First, we decided to mimic the design of a float line buoy. The idea came from the first fisher workshop we held, where several fishers suggested we build a lighted buoy. The light is designed to be threaded onto the float line of a gillnet and is buoyant just like a traditional buoy. This method seamlessly integrates the technology into existing fishing gear, making it easy to use and therefore improving the likelihood that fishers would adopt it. Because the light system also functions as a buoy, it can offset the costs of actual buoys, which make up about 20 percent of the total cost of building a gillnet.

Second, to design a light that could remain illuminated longer than 12 to 24 hours without needing to be charged, we needed to make the light flash intermittently. We chose a moderate flash rate that we believed would still effectively illuminate the net for sea turtles—a flash rate between an emergency light and a street sign or roadwork light. The light that we developed can self-charge in sunlight and can be programmed to automatically emit either static or flashing light. Depending on the configuration, it can remain charged for up to one week after 30 to 60 minutes of charging in direct sunlight.

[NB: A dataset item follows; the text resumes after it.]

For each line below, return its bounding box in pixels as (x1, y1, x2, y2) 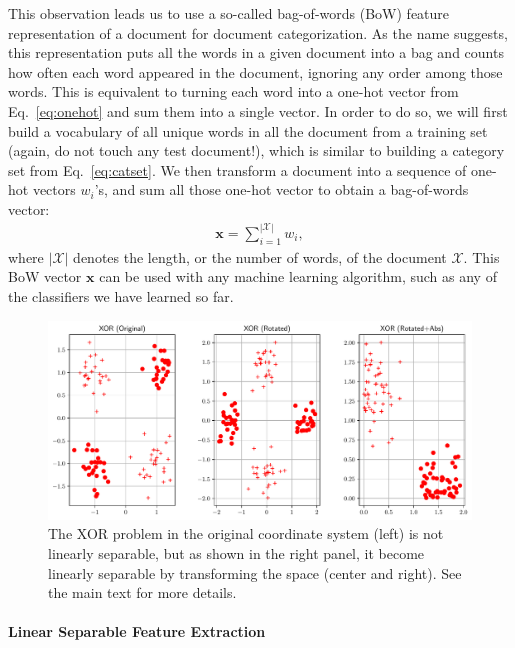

We chose a clear cylinder shape to house the LEDs because it required the least amount of change from a tube, which is similar to the midsection of a traditional float line buoy. This shape was also the most conducive to solar panel integration, and the end pieces of each tube were designed to create a shock absorbing effect. In contrast to existing LEDs, which require a complex locking mechanism to replace batteries, our design is sealed and can run for years without opening.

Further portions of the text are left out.